(Extracted data entries)
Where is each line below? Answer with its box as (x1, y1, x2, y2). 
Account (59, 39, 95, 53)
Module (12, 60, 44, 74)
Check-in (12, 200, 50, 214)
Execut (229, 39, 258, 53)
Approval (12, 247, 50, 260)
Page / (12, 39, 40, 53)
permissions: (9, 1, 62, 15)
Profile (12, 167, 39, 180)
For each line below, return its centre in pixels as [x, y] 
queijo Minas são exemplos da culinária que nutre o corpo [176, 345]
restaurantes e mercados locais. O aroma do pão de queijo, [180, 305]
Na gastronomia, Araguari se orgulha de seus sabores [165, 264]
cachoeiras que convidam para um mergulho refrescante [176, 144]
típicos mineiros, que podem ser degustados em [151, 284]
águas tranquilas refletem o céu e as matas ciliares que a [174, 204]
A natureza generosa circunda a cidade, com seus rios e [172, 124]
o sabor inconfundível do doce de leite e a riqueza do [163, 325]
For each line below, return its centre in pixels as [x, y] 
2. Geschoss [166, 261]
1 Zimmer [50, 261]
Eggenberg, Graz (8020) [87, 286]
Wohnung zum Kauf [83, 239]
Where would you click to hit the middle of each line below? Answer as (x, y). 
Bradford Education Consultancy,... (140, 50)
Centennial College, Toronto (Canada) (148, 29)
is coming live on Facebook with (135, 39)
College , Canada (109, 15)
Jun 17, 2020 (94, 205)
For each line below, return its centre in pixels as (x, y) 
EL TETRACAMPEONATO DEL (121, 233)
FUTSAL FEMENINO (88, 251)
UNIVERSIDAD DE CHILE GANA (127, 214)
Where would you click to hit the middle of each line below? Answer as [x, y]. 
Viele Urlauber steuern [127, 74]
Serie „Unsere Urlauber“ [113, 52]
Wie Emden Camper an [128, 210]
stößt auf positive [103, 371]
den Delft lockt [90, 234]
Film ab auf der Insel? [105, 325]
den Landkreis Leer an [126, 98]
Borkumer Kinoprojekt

- **Exercise directions**
All records are to be retyped precisely.

- **Answer below**
Where is each line below? Answer with its box as (x1, y1, x2, y2). 
Account (59, 39, 95, 53)
Module (12, 60, 44, 74)
Check-in (12, 200, 50, 214)
Execut (229, 39, 258, 53)
Approval (12, 247, 50, 260)
Page / (12, 39, 40, 53)
permissions: (9, 1, 62, 15)
Profile (12, 167, 39, 180)
For each line below, return its centre in pixels as [x, y] 
queijo Minas são exemplos da culinária que nutre o corpo [176, 345]
restaurantes e mercados locais. O aroma do pão de queijo, [180, 305]
Na gastronomia, Araguari se orgulha de seus sabores [165, 264]
cachoeiras que convidam para um mergulho refrescante [176, 144]
típicos mineiros, que podem ser degustados em [151, 284]
águas tranquilas refletem o céu e as matas ciliares que a [174, 204]
A natureza generosa circunda a cidade, com seus rios e [172, 124]
o sabor inconfundível do doce de leite e a riqueza do [163, 325]
For each line below, return its centre in pixels as [x, y] 
2. Geschoss [166, 261]
1 Zimmer [50, 261]
Eggenberg, Graz (8020) [87, 286]
Wohnung zum Kauf [83, 239]
Where would you click to hit the middle of each line below? Answer as (x, y). 
Bradford Education Consultancy,... (140, 50)
Centennial College, Toronto (Canada) (148, 29)
is coming live on Facebook with (135, 39)
College , Canada (109, 15)
Jun 17, 2020 (94, 205)
For each line below, return its centre in pixels as (x, y) 
EL TETRACAMPEONATO DEL (121, 233)
FUTSAL FEMENINO (88, 251)
UNIVERSIDAD DE CHILE GANA (127, 214)
Where would you click to hit the middle of each line below? Answer as [x, y]. 
Viele Urlauber steuern [127, 74]
Serie „Unsere Urlauber“ [113, 52]
Wie Emden Camper an [128, 210]
stößt auf positive [103, 371]
den Delft lockt [90, 234]
Film ab auf der Insel? [105, 325]
den Landkreis Leer an [126, 98]
Borkumer Kinoprojekt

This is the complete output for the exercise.